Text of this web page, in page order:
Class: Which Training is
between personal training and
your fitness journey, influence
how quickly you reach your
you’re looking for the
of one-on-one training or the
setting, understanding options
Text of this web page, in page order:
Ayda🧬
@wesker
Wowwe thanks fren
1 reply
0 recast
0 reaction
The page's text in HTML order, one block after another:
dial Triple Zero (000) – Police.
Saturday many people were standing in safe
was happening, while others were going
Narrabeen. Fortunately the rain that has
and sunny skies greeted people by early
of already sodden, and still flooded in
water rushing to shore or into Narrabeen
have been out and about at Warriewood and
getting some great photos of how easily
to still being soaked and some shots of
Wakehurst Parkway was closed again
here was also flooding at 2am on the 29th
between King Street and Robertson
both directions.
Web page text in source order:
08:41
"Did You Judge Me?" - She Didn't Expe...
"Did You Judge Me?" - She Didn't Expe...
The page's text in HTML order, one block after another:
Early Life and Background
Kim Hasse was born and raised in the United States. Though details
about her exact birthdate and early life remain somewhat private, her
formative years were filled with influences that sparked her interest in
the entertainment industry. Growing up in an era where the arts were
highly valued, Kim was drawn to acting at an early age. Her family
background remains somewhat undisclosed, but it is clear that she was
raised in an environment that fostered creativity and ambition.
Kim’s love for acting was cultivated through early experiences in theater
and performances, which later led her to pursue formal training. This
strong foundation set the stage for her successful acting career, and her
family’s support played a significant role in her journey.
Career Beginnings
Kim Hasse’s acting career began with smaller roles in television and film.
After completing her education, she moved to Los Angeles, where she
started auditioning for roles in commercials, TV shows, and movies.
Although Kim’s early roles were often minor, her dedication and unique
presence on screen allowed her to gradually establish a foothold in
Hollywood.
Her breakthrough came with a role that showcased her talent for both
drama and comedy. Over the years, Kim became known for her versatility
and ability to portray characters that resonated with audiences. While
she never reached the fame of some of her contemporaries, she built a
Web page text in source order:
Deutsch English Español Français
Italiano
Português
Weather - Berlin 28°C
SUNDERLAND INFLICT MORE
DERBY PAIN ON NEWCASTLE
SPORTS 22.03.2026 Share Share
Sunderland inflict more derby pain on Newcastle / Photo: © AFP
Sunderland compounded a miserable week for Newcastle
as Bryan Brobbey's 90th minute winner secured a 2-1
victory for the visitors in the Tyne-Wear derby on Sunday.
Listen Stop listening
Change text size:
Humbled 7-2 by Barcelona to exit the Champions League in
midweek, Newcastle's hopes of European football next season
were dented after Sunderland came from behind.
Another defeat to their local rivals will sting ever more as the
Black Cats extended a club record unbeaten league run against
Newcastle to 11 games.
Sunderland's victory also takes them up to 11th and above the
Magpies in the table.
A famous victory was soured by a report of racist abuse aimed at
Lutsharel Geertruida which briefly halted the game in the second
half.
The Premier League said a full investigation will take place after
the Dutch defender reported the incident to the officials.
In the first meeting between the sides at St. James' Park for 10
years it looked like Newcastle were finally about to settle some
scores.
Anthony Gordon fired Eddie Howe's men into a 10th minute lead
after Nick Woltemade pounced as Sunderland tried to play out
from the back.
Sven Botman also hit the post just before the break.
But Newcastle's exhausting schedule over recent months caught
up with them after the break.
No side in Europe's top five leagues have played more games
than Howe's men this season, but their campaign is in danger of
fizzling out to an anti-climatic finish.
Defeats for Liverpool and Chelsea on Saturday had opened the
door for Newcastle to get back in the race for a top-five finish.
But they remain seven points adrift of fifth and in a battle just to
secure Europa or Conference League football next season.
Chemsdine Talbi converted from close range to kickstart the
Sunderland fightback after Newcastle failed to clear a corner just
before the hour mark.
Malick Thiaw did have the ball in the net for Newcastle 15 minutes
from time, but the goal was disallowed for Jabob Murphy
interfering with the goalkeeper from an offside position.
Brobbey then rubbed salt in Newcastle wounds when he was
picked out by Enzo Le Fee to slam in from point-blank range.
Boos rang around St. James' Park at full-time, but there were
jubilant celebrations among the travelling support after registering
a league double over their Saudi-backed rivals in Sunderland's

## Aim of the exercise
From the material above, set down exactly the lines between the line holding "raised in an" and the line holding "Career Beginnings", inclusive. Include nothing else.

## Written answer
raised in an environment that fostered creativity and ambition.
Kim’s love for acting was cultivated through early experiences in theater
and performances, which later led her to pursue formal training. This
strong foundation set the stage for her successful acting career, and her
family’s support played a significant role in her journey.
Career Beginnings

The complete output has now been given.